Dom 05.01.2014
rosario

LECTURAS

De un epitafio

› Por Beatriz Actis

"No voy a escribir sobre él sino a andar a su lado y hacer de eso, por fin, un diario". (Julio Cortázar, sobre "Imagen de John Keats")

Todo lugar es fugaz. Nos conocimos en Roma, hace diez, doce años. O quince. Era difícil -después, sentados en un cafecito bullicioso cercano a la plaza- olvidar la máscara mortuoria de Keats al lado de su cama. Keats vivió poco tiempo en Roma y allí murió, en aquella casa de la Piazza di Spagna, al lado de las escalinatas que llevan a la iglesia de la Trinità dei Monti. Mientras en la Piazza la oleada de turistas a la que hasta hacía instantes nosotros habíamos pertenecido se sentaba en las escalinatas o daba breves paseos circulares cuyo centro era la fuente de Bernini, nosotros dos, por separado y sin saberlo -sin conocernos todavía pero fieles a nuestros destinos de travesía-, entramos al museo en que con los años se había convertido la casa (Keats llegó allí porque en Inglaterra se agravó su tuberculosis y los médicos le aconsejaron que se alejase del frío y marchara hacia el clima benévolo de Italia; así lo hizo, invitado por Shelley).

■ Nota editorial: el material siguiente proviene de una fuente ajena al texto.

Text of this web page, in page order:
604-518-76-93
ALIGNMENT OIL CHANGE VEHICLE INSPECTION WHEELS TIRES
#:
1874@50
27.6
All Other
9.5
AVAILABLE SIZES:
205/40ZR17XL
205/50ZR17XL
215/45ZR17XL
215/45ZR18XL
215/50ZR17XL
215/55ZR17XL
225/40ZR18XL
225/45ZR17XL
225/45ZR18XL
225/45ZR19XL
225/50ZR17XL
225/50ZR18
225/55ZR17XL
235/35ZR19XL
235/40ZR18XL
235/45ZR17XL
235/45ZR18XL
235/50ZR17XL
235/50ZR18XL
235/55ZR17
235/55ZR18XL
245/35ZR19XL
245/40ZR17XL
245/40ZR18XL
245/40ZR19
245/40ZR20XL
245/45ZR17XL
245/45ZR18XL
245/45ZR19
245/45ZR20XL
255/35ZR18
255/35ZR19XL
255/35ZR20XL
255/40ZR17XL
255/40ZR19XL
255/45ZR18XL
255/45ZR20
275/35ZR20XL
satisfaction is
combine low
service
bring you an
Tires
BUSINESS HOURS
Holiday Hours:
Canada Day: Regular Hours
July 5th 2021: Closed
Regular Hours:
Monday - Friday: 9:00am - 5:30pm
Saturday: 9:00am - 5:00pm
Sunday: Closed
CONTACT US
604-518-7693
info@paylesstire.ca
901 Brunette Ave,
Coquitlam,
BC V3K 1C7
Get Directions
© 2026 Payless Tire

El contraste entre el silencio interior de esos pequeños salones y el bullicio de afuera hacía que la calma quieta del museo resultara respetuosa, adecuada para un homenaje al muerto célebre cuyos manuscritos, retratos y objetos personales íbamos a contemplar. Nos rozamos, nuestros brazos se tocaron apenas, frente a la máscara mortuoria; estábamos absortos, como detenidos. La tradición funeraria buscaba capturar el rostro del muerto a través de una máscara que preservara la memoria visual y táctil de su cara; lograba, en cambio, algo cercano al horror.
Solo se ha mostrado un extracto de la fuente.